● Action item:
From the listing below, pull each line that includes "origin".

● Data section:
__________
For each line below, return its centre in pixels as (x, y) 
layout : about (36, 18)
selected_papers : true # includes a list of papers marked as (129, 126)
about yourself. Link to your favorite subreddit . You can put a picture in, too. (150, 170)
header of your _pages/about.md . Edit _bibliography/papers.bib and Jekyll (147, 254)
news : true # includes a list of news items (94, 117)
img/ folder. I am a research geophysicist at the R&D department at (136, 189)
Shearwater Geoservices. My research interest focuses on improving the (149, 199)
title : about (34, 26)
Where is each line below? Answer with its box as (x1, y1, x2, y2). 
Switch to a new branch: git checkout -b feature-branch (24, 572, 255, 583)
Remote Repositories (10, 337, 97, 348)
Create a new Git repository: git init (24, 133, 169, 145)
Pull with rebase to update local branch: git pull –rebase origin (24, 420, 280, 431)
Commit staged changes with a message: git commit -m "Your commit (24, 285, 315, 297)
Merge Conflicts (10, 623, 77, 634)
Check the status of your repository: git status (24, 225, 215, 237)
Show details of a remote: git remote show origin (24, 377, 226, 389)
__________
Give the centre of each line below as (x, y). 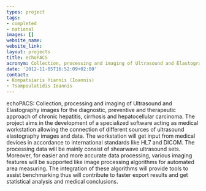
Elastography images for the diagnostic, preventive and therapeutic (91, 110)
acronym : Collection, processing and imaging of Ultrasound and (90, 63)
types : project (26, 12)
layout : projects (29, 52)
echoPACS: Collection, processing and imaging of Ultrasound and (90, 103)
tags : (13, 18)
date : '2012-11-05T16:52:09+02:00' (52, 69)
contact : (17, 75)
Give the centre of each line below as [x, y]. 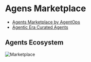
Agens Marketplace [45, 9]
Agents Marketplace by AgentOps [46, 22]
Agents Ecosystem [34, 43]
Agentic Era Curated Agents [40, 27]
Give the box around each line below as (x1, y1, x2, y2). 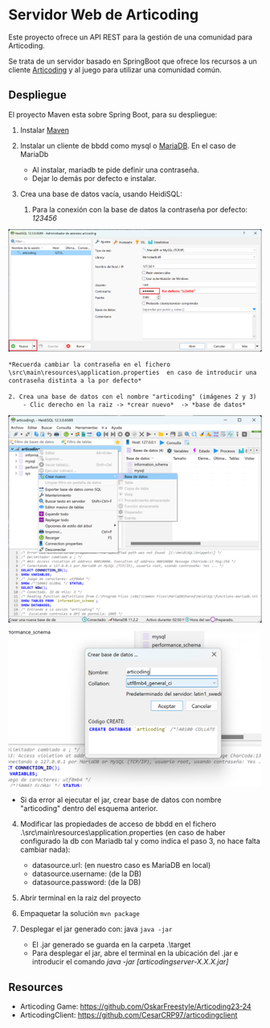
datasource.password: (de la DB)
__________
● Exercise result:
Pull with rebase to update local branch: git pull –rebase origin (24, 420, 280, 431)
Show details of a remote: git remote show origin (24, 377, 226, 389)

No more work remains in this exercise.